Here's an excerpt from Monbiot:
Multinational corporations…have already been given control of the primary instrument of US policy towards Africa, the African Growth and Opportunity Act. The act is a fascinating compound of professed philanthropy and raw self-interest. To become eligible for help, African countries must bring about "a market-based economy that protects private property rights", "the elimination of barriers to United States trade and investment" and a conducive environment for US "foreign policy interests". In return they will be allowed "preferential treatment" for some of their products in US markets.

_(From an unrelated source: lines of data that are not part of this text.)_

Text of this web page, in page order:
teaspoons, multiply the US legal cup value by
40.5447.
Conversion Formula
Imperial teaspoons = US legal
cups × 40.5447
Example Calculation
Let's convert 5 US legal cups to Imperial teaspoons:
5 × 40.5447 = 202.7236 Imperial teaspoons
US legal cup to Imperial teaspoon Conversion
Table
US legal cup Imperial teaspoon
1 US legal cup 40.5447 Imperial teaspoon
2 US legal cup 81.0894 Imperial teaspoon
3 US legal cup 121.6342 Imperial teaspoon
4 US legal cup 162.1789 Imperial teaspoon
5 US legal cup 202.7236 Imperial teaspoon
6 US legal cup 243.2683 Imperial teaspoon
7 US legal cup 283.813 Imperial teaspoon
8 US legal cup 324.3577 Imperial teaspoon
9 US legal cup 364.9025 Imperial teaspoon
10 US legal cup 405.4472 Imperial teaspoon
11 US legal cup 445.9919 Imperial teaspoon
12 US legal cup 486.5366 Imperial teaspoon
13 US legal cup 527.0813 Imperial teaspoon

The important word is "some". Clothing factories in Africa will be allowed to sell their products to the US as long as they use "fabrics wholly formed and cut in the United States" or if they avoid direct competition with US products. The act, treading carefully around the toes of US manufacturing interests, is comically specific. Garments containing elastic strips, for example, are eligible only if the elastic is "less than 1 inch in width and used in the production of brassieres". Even so, African countries' preferential treatment will be terminated if it results in "a surge in imports"…

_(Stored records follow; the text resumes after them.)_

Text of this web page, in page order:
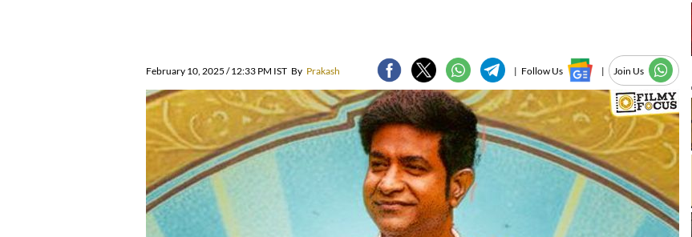
February 10, 2025 / 12:33 PM IST By Prakash | Follow Us | Join Us
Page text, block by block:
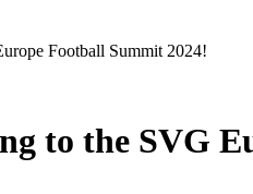
Football Summit 2024!
to the SVG
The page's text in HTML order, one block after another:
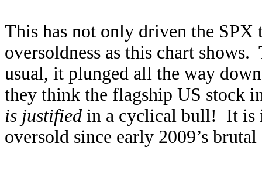
This has not only driven the
oversoldness as this chart
usual, it plunged all the way
they think the flagship US stock
is justified in a cyclical bull! It is
oversold since early 2009’s
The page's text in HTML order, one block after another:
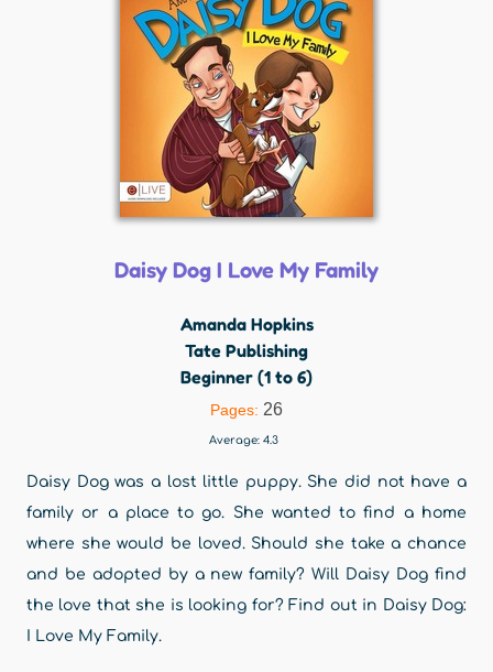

[The Act's] implementation has been outsourced to the Corporate Council on Africa. The CCA is the lobby group representing the big US corporations with interests in Africa: Halliburton, Exxon Mobil, Coca-Cola, General Motors, Starbucks, Raytheon, Microsoft, Boeing, Cargill, Citigroup and others…Now something very similar is being set up in the UK. Tomorrow the Business Action for Africa summit will open in London with a message from Tony Blair. Chaired by Sir Mark Moody-Stuart, the head of Anglo American, its speakers include executives from Shell, British American Tobacco, Standard Chartered Bank, De Beers and the Corporate Council on Africa…

Few would deny that one of the things Africa needs is investment. But investment by many of our multinationals has not enriched its people but impoverished them. The history of corporate involvement in Africa is one of forced labour, evictions, murder, wars, the under-costing of resources, tax evasion and collusion with dictators…

Debt, unfair terms of trade and poverty are not causes of Africa's problems but symptoms. The cause is power: the ability of the G8 nations and their corporations to run other people's lives. Where, on the Live 8 stages and in Edinburgh, was the campaign against the G8's control of the World Bank, the International Monetary Fund and the UN? Where was the demand for binding global laws for multinational companies?

At the Make Poverty History march, the speakers insisted that we are dragging the G8 leaders kicking and screaming towards our demands. It seems to me that the G8 leaders are dragging us dancing and cheering towards theirs.